一 ドイツの再生可能エネルギーによる電気の固定価格買取制度においては、電気使用原単位が高く、電気使用量がきわめて大きな事業者に対しては、電力料金の賦課金に対し、八十八パーセントから九十八パーセントの負担軽減措置が行われている。ドイツでの軽減措置の基準である、①総付加価値中の電力コスト十五パーセント以上及び②年間電力消費量十ギガワット時以上を我が国企業に当てはめた場合の該当企業数及びその業種構成(少なくとも、電炉業、鋳造業、苛性ソーダ業、その他製造業、鉄道業、その他産業等に区分されたい)はどのようになると推計されるか。算定の根拠とともに示されたい。このような軽減措置は従来から要望されていたにもかかわらず、もし推計できないというのであれば、なぜ今まで推計してこなかったのかについてその理由を明らかにされたい。
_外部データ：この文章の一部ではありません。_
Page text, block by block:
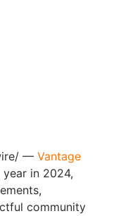
— Vantage
in 2024,
community
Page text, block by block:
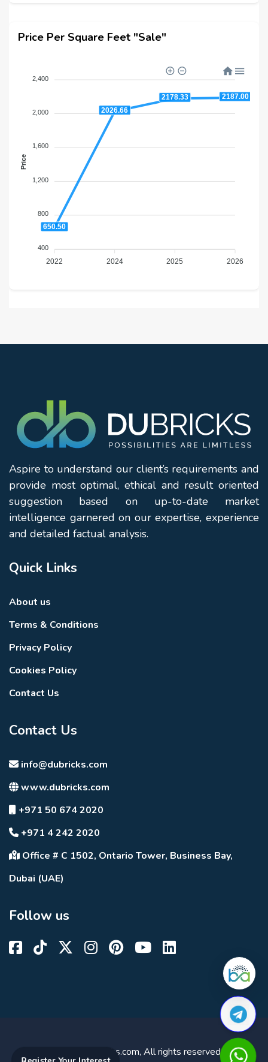
Price Per Square Feet "Sale"
2,400
2,000
1,600
1,200
800
400
Price
650.50
2026.66
2178.33 2187.00
2022 2024 2025 2026
Aspire to understand our client’s requirements and
provide most optimal, ethical and result oriented
suggestion based on up-to-date market
intelligence garnered on our expertise, experience
and detailed factual analysis.
Quick Links
About us
Terms & Conditions
Privacy Policy
Cookies Policy
Contact Us
Contact Us
info@dubricks.com
www.dubricks.com
+971 50 674 2020
+971 4 242 2020
Office # C 1502, Ontario Tower, Business Bay,
Dubai (UAE)
Follow us
© 2023 DuBricks.com, All rights reserved.

二 一で推計した企業に対し、ドイツと同様に、賦課金の八十八パーセントから九十八パーセントの負担軽減措置を実施した場合、制度導入十年後のピーク時においてどの程度の軽減額になると推計されるか。総額及び一の業種区分ごとに明らかにされたい。また、これらの軽減額は賦課金総額に対し、どの程度の構成比になると推計されるか、一の業種区分ごとに明らかにされたい。なお、推計に当たっては、経済産業省が昨年七月二十三日に発表した中間とりまとめベースのオプション四の系統安定対策を含まないベース及び含むベースでそれぞれ計算されたい。このような軽減措置は従来から要望されていたにもかかわらず、もし推計できないというのであれば、なぜ今まで推計してこなかったのかについてその理由を明らかにされたい。
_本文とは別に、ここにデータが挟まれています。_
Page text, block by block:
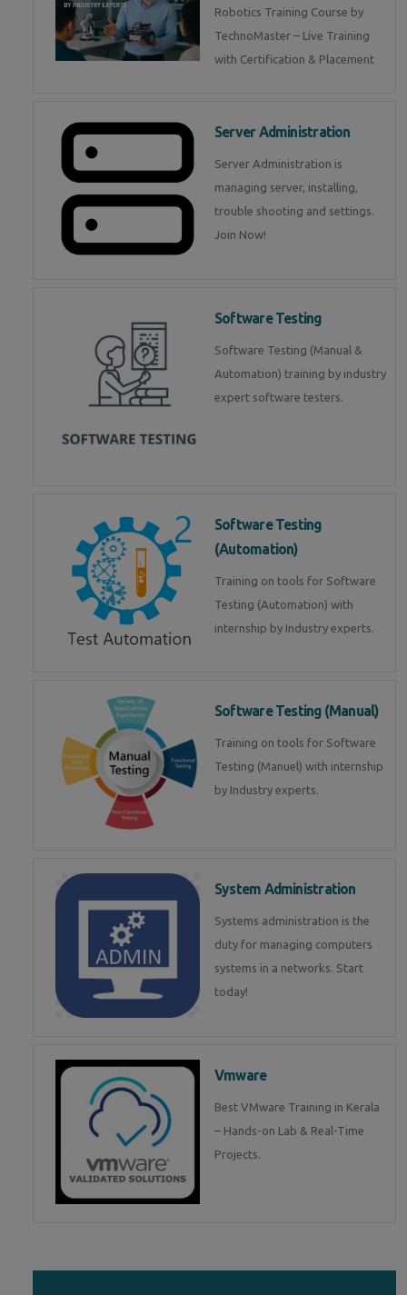
Robotics Training Course by
TechnoMaster – Live Training
with Certification & Placement
Server Administration
Server Administration is
managing server, installing,
trouble shooting and settings.
Join Now!
Software Testing
Software Testing (Manual &
Automation) training by industry
expert software testers.
Software Testing
(Automation)
Training on tools for Software
Testing (Automation) with
internship by Industry experts.
Software Testing (Manual)
Training on tools for Software
Testing (Manuel) with internship
by Industry experts.
System Administration
Systems administration is the
duty for managing computers
systems in a networks. Start
today!
Vmware
Best VMware Training in Kerala
– Hands-on Lab & Real-Time
Projects.

三 二の軽減額を他の電力需要家に上乗せした場合、制度導入十年後のピーク時の賦課金額〇・五〇円/キロワット時がどの程度上昇し、一般家庭の負担がどの程度増加すると推計されるか。計算根拠とともに明らかにされたい。

四 二の軽減額を毎年度、エネルギー特別会計から、本法案に規定する「費用負担調整機関」に対して予算措置を講じ、当該「費用負担調整機関」から電気事業者がその軽減した賦課金に相当する金額を受領することにした場合、法制上どのような問題点があるのか。
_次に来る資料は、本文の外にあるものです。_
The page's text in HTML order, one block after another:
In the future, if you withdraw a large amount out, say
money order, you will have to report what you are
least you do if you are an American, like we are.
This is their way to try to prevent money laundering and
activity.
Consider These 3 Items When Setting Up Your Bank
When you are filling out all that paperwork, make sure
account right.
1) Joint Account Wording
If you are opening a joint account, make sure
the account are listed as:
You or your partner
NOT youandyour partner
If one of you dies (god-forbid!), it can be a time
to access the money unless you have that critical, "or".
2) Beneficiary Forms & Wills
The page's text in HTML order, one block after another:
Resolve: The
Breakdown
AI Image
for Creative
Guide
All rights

五 デンマークにおいても再生可能エネルギーによる電気の固定価格買取制度において電気使用量のきわめて大きな事業者に対する負担軽減措置を導入していると聞くが、その制度の概要(対象業種、対象企業数、全体に占める軽減額の比率など)について政府の把握しているところを明らかにされたい。

六 三月九日の公明党経済産業部会において、細野資源エネルギー庁長官から、「一部の業種・企業に軽減策を実施すると収拾がつかなくなるので実施できない。」との説明があったが、何故、ドイツやデンマークでは軽減策が実施できて、我が国では「収拾がつかなくなる」のか。どのような者からどのような意見が出てきて収拾がつかなくなるのか、具体的に明らかにされたい。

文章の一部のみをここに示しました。